Scott Aaronson said in this interview https://youtu.be/1ZpGCQoL2Rk?t=3255 that the linearity of Schrodinger's equation prevents us from communicating with other Everettian worlds. Why?
Is it analogous to how light waves pass through each other in a linear material but non linear materials allow for complicated mixing, allowing for optical computations?
Linearity is the property that something distributes over addition, so in general it looks like $f(x + y) = f(x) + f(y).$ In the specific case of quantum mechanics we mean that quantum observables (including the total-energy observable which generates the Schrödinger equation) distribute over sums of wavefunctions.[Note 1]
So it helps to take a particular example, and in this particular example we'll talk about qubits, which can be in a state $|0\rangle$ or a state $|1\rangle$ or any superposition between them.
Suppose I want to know if there is a superposition between them. For instance, I might want to know about whether the system is in the states, $$|{+}\rangle = \sqrt{\frac12} |0\rangle + \sqrt{\frac12} |1\rangle,\\ |{-}\rangle = \sqrt{\frac12} |0\rangle - \sqrt{\frac12} |1\rangle. $$
Naively, I want my observable to be 1 in the state $|+\rangle$, 1 in the state $|-\rangle$, and 0 in the state $|0\rangle$, and 0 in the state $|1\rangle$. So I might try something like, say, $$ \hat A = |{+}\rangle\langle{+}| ~+~ |{-}\rangle\langle{-}| $$
This observable $\hat A$ does have the required property that the observable is 1 in the state $|+\rangle$ and also 1 in the state $|-\rangle$. However, this is because the observable is 1 in every possible state including $|0\rangle$ and $|1\rangle.$ It is the identity operator. In fact if you expand it in terms of those definitions you'll find, $$ \hat A = \frac12 \Big( |0\rangle\langle 0| + |0\rangle\langle 1| + |1\rangle\langle 0| + |1\rangle\langle 1| \Big) + \frac12 \Big( |0\rangle\langle 0| - |0\rangle\langle 1| - |1\rangle\langle 0| + |1\rangle\langle 1| \Big)\\ \hat A = |0\rangle\langle 0| + |1\rangle\langle 1|. $$So if you tried the next most obvious thing, to subtract off the 1's in the $|0\rangle$ and $|1\rangle$ case, you would end up with the zero operator $\hat A' = 0,$ that is zero in every possible state including $|{+}\rangle$ and $|{-}\rangle.$
What you are running into, is that these outcomes are not linearly independent. And in fact when you specify what the observable is on all of your basis states, in this case specifying that it maps $|0\rangle$ to zero (because that's not a superposition) and $|1\rangle$ to zero (because that's also not a superposition), that action on the basis states suffices to specify the action of this linear observable on all superpositions of the basis states -- the action is zero for all superpositions.[Note 2]

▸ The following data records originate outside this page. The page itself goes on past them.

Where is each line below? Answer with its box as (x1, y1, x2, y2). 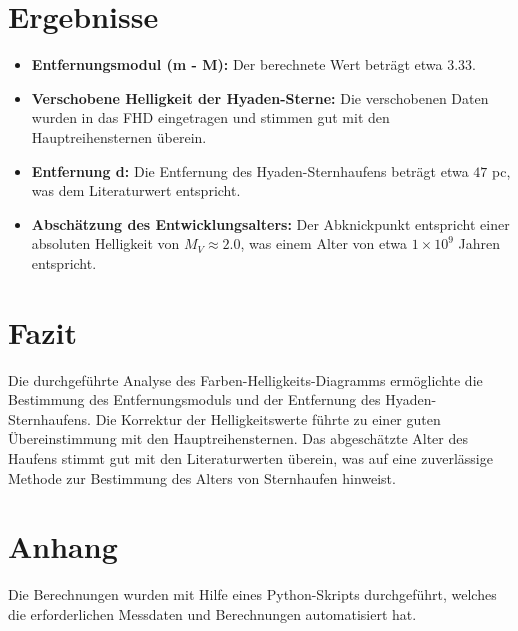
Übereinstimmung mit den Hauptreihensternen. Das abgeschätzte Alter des (8, 428, 468, 449)
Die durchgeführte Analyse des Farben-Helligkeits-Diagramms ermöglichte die (8, 369, 483, 390)
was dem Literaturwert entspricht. (31, 180, 241, 201)
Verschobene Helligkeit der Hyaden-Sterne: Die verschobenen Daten (31, 87, 489, 108)
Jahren (458, 233, 501, 254)
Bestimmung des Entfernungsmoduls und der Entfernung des (8, 389, 381, 410)
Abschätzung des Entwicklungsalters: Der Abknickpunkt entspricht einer (31, 213, 510, 234)
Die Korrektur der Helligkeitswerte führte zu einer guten (95, 408, 441, 429)
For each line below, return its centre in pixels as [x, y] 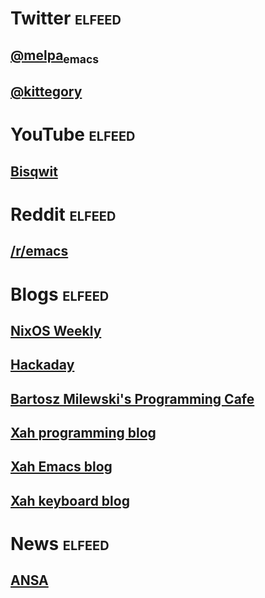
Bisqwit [34, 171]
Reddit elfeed [63, 214]
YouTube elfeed [73, 134]
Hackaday [42, 365]
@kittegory [46, 92]
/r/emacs [39, 251]
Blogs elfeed [60, 294]
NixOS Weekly [56, 330]
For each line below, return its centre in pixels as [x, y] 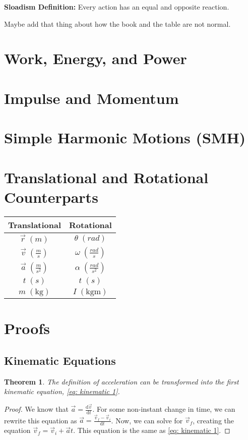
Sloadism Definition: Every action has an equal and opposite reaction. [117, 7]
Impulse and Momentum [91, 98]
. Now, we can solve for [147, 420]
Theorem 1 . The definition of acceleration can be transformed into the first [121, 381]
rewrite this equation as [41, 420]
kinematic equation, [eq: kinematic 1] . [62, 391]
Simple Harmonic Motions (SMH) [125, 137]
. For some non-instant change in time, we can [164, 409]

You might be tempted to argue that this is a sufficiency criterion not a necessary one (or vice versa depending on how you look at it), “why does it have to be all observables and not just the total energy function which works this way in Quantum Mechanics?” This is mistaken for the following basic reason: if you give me a physical way to observe some value, I can generally hook it up to some other system so that it affects the energy of that other system. So for example if you want position to be a nonlinear observable, I can use two things which have an attractive or repulsive potential energy, separated by some position, and I get a nonlinear total-energy function between them. The strength of your qubit might become, say, the basis for some magnetic field affecting some spin-1/2 system, which will have higher energy if it opposes that magnetic field than if it aligns with it. So in QM all observables can potentially make it into a total-energy observable, and this is why the linearity of the Schrodinger equation implies the linearity of all observables.
This argument gets slightly more subtle if we start allowing mixed states, and the average formula is now the linear $\langle A\rangle = \operatorname{Tr}(\rho \hat A)$ rather than the nonlinear $\langle \psi| \hat A |\psi\rangle$, and probably Scott is thinking in particular about some arguments related to this case where “for me to observe something, I have to have an experiment that has entangled with it, that has put us into the $|\psi\rangle = \sqrt{\frac12} |00\rangle + \sqrt{\frac12} |11\rangle$ entangled state, but from that state I trace out a diagonal $\rho$ for my own case and this cannot see the off-diagonal terms of $\hat A$...” something like that. But mixed states aren't “true” superpositions so while I know that the argument can get this subtle, I don't think it needs to be for a student's basic understanding.